Scott and his organization, The Biodiversity Group are thrilled with their preliminary results and are working to hone the process and make it scalable. This project is truly the meeting of conservation, animal welfare and democratized research. The team is very excited with the first test of this model, as it really created a proof of concept.
Now that the team has overcome the first hurdle, they have quite a few challenges they will need to overcome to make this available for widespread use. The team will need to create a second version of this model to improve upon the limitations they found in the first system. They will also need to fundraise to continue testing this out in the field. And for right now, it is quite time consuming to process these systems, so they are looking for help on the front as well. If you are interested in helping in any way, you can contact the Biodiversity Group HERE or donate HERE.

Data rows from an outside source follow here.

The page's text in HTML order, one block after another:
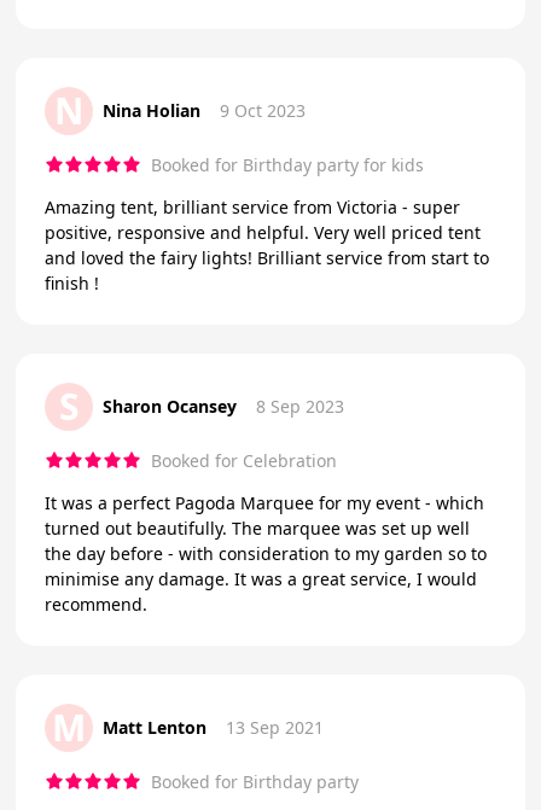
N Nina Holian 9 Oct 2023
Booked for Birthday party for kids
Amazing tent, brilliant service from Victoria - super
positive, responsive and helpful. Very well priced tent
and loved the fairy lights! Brilliant service from start to
finish !
S Sharon Ocansey 8 Sep 2023
Booked for Celebration
It was a perfect Pagoda Marquee for my event - which
turned out beautifully. The marquee was set up well
the day before - with consideration to my garden so to
minimise any damage. It was a great service, I would
recommend.
M Matt Lenton 13 Sep 2021
Booked for Birthday party
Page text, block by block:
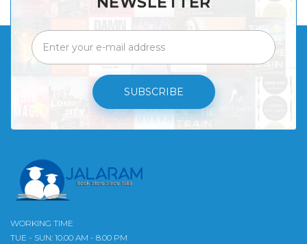
SUBSCRIBE
WORKING TIME
TUE - SUN: 10.00 AM - 8.00 PM
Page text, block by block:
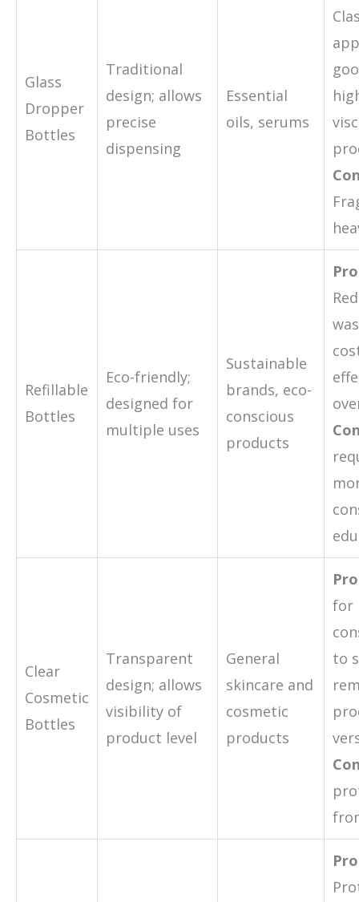
Glass
Dropper
Bottles
Traditional
design; allows
precise
dispensing
Essential
oils, serums
Refillable
Bottles
Eco-friendly;
designed for
multiple uses
Sustainable
brands, eco-
conscious
products
Clear
Cosmetic
Bottles
Transparent
design; allows
visibility of
product level
General
skincare and
cosmetic
products
for
to
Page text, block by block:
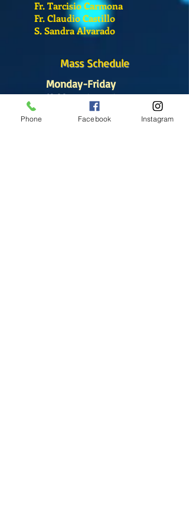
Fr. Tarcisio Carmona
Fr. Claudio Castillo
S. Sandra Alvarado
Mass Schedule
Monday-Friday
12:00 pm(Chapel)
Wednesday
Phone Facebook Instagram
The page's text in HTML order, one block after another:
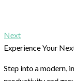
Next
Experience Your
Step into a modern,
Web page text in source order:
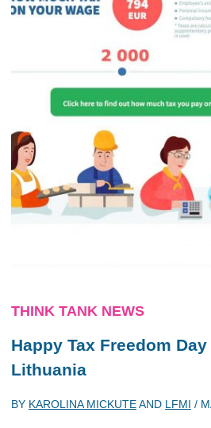
THINK TANK NEWS
Happy Tax Freedom
Lithuania
BY KAROLINA MICKUTEAND LFMI /
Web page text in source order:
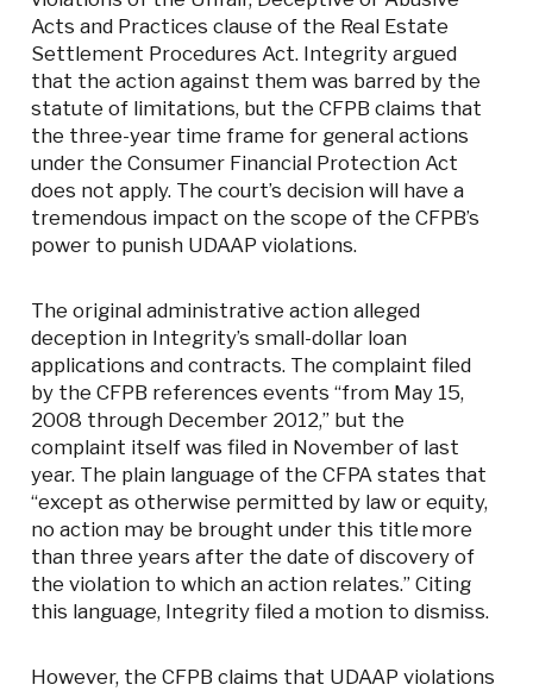
Acts and Practices clause of the Real Estate
Settlement Procedures Act. Integrity argued
that the action against them was barred by the
statute of limitations, but the CFPB claims that
the three-year time frame for general actions
under the Consumer Financial Protection Act
does not apply. The court’s decision will have a
tremendous impact on the scope of the CFPB’s
power to punish UDAAP violations.
The original administrative action alleged
deception in Integrity’s small-dollar loan
applications and contracts. The complaint filed
by the CFPB references events “from May 15,
2008 through December 2012,” but the
complaint itself was filed in November of last
year. The plain language of the CFPA states that
“except as otherwise permitted by law or equity,
no action may be brought under this title more
than three years after the date of discovery of
the violation to which an action relates.” Citing
this language, Integrity filed a motion to dismiss.
However, the CFPB claims that UDAAP violations
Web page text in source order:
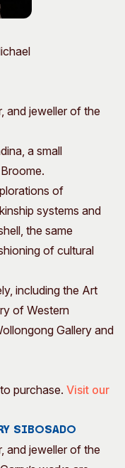
and jeweller of the
a small
of
systems and
the same
of cultural
including the Art
of Western
Gallery and
purchase. Visit our
SIBOSADO
and jeweller of the
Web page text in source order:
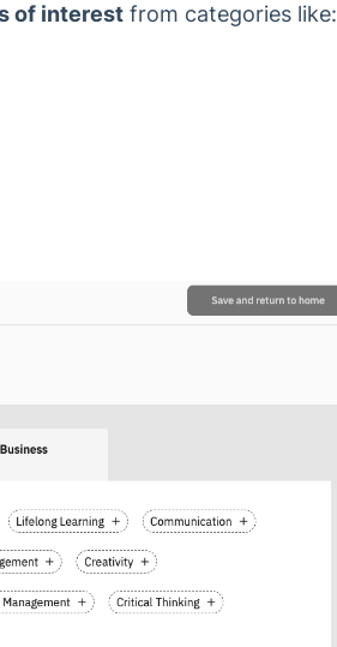
of interest from categories like:
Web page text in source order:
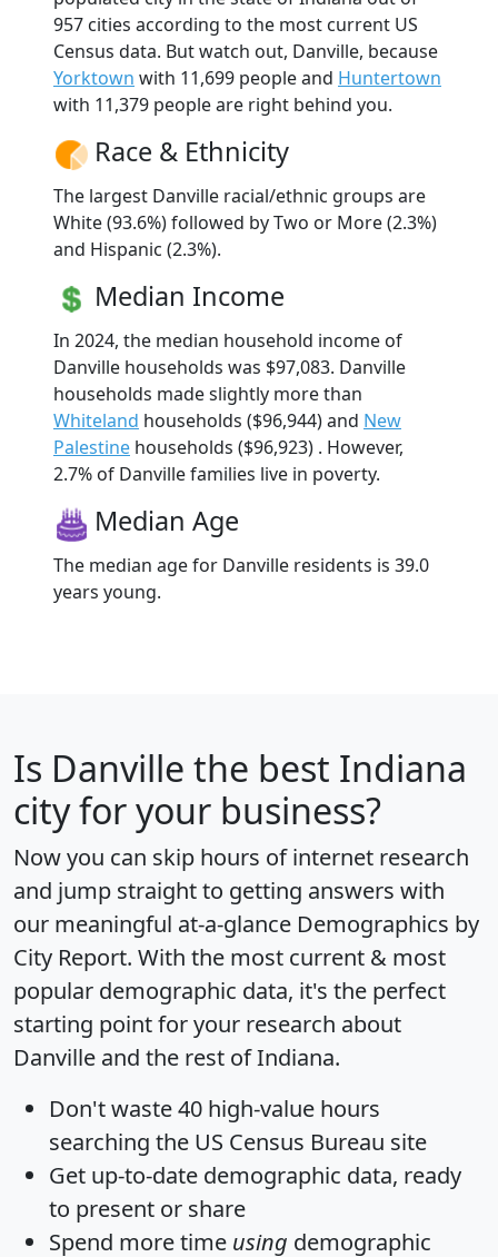
957 cities according to the most current US
Census data. But watch out, Danville, because
Yorktown with 11,699 people and Huntertown
with 11,379 people are right behind you.
Race & Ethnicity
The largest Danville racial/ethnic groups are
White (93.6%) followed by Two or More (2.3%)
and Hispanic (2.3%).
Median Income
In 2024, the median household income of
Danville households was $97,083. Danville
households made slightly more than
Whiteland households ($96,944) and New
Palestine households ($96,923) . However,
2.7% of Danville families live in poverty.
Median Age
The median age for Danville residents is 39.0
years young.
Is Danville the best Indiana
city for your business?
Now you can skip hours of internet research
and jump straight to getting answers with
our meaningful at-a-glance Demographics by
City Report. With the most current & most
popular demographic data, it's the perfect
starting point for your research about
Danville and the rest of Indiana.
Don't waste 40 high-value hours
searching the US Census Bureau site
Get up-to-date demographic data, ready
to present or share
Spend more time using demographic
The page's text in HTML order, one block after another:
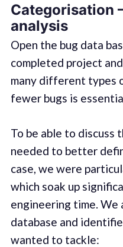
Categorisation
analysis
Open the bug data
completed project
many different types
fewer bugs is
To be able to discuss
needed to better
case, we were
which soak up
engineering time. We
database and
wanted to tackle:
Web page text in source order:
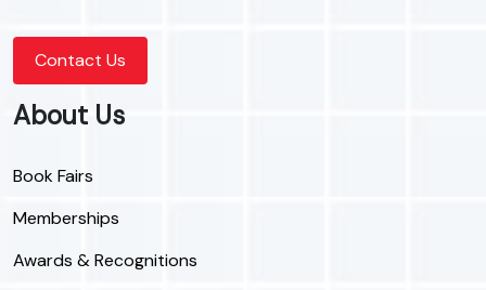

The Biodiversity Group are also selling 3D printed paintable, plastic models on Etsy. These models will be perfect replicas of the real animals and will be great toys, desk ornaments, or educational tools. Find those HERE.
The team is planning a new expedition to rediscover Zug’s Monitor Lizard, one of the top 25 most wanted lost species according to Re:Wild. This will be the first use case where they will (hopefully) rediscover a species and they won’t have to kill an individual for specimen collection.